Ten thousand characters long text, understand TCP, IP and HTTP, HTTPS in one text

 

Why do we need to conduct a three-way handshake? The  third handshake is to prevent invalid connection requests from reaching the server and let the server open the connection by mistake. If the connection request sent by the client stays in the network, it will take a long time to receive the connection confirmation from the server. After the client waits for a retransmission timeout, it will request a connection again. But this stuck connection request will eventually reach the server. If the three-way handshake is not performed, the server will open two connections. If there is a third handshake, the client will ignore the connection confirmation sent by the server to the stranded connection request, and will not perform the third handshake, so the connection will not be opened again.

What if it becomes two waves at this time? Give an example of calling, such as: the first handshake: A calls B and says, can you hear me? The second handshake: B received A's message, and then said to A: I can hear you, can you hear me? The third handshake: A received B's message, and then said yes, I want to send you a message! Conclusion: After the three handshake, A and B can be sure of one thing: I can hear you, and you can hear me. In this way, you can start normal communication. If it is twice, it will not be determined.
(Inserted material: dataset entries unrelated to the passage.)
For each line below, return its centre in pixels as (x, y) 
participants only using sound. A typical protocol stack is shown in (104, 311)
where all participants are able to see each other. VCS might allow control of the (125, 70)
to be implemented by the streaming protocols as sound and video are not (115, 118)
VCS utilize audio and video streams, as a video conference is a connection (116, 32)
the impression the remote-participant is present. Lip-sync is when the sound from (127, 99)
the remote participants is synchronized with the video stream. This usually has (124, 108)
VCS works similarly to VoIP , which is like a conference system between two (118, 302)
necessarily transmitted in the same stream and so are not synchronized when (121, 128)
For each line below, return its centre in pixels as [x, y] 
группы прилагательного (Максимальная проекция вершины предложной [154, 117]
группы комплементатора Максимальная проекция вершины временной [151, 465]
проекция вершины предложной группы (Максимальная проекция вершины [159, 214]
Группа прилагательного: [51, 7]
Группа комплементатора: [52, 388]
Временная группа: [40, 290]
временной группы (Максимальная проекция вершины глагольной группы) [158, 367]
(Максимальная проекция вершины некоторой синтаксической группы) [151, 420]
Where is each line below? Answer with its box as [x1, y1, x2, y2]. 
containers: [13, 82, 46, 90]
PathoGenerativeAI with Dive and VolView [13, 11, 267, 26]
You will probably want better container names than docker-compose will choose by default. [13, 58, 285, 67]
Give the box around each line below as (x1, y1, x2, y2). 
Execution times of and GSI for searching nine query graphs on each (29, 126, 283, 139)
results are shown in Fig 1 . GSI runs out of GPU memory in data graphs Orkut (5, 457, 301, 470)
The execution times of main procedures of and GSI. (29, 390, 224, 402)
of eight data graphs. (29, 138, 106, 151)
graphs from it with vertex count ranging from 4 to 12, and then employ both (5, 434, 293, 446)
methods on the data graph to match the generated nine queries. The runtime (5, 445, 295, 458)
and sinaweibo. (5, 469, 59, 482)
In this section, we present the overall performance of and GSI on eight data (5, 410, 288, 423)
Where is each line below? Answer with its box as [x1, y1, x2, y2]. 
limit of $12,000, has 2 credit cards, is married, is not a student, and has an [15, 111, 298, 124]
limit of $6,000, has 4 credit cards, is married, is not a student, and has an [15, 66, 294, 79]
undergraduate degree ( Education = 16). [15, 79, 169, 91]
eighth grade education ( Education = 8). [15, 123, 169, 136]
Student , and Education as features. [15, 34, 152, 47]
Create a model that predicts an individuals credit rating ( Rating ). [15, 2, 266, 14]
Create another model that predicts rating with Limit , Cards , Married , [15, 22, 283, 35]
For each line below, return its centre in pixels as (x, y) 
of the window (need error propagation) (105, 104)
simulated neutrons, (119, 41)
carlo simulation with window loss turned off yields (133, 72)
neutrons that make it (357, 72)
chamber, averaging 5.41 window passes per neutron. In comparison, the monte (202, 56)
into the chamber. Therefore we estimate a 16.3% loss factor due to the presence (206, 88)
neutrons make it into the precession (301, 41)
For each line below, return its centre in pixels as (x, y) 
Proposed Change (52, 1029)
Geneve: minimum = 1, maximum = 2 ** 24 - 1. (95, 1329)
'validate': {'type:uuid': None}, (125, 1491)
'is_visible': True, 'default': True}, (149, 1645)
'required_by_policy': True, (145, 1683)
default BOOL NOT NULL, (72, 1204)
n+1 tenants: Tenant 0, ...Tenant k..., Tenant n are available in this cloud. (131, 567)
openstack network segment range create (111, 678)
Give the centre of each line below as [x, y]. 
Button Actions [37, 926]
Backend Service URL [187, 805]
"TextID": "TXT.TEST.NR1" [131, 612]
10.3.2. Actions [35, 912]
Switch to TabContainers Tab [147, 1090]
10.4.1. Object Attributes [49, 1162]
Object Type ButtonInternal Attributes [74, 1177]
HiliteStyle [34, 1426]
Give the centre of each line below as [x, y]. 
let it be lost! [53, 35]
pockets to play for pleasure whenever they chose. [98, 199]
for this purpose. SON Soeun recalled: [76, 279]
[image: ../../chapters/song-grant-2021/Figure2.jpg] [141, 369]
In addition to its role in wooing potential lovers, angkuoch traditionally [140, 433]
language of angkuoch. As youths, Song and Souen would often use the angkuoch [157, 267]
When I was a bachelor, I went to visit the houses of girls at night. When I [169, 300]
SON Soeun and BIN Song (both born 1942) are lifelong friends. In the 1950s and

When the data transmission is complete, the disconnection requires four waves of TCP:

  1. The first wave of hands, the client sets seq and ACK, and sends a FIN (final) segment to the server. At this point, the client enters the FIN_WAIT_1 state, indicating that the client has no data to send to the server.
  2. Waving for the second time, the server received the FIN segment sent by the client and returned an ACK segment to the client.
  3. Waved for the third time, the server sends a FIN segment to the client, requesting to close the connection, and the server enters the LAST_ACK state.
  4. Waved for the fourth time, after the client receives the FIN segment sent by the server, it sends an ACK segment to the server, and then the client enters the TIME_WAIT state. After the server receives the ACK segment from the client, it closes the connection. At this point, if the client waits for 2MSL (referring to the maximum survival time of a fragment in the network) and still does not receive a reply, it means that the server has been shut down normally, so that the client can close the connection. Wave four times

The final complete process diagram

Ten thousand characters long text, understand TCP, IP and HTTP, HTTPS in one text

 

Why wave four times?

After the client sends a FIN connection release message, the server receives this message and enters the CLOSE-WAIT state. This state is for the server to send data that has not yet been transmitted. After the transmission is completed, the server will send a FIN connection release message.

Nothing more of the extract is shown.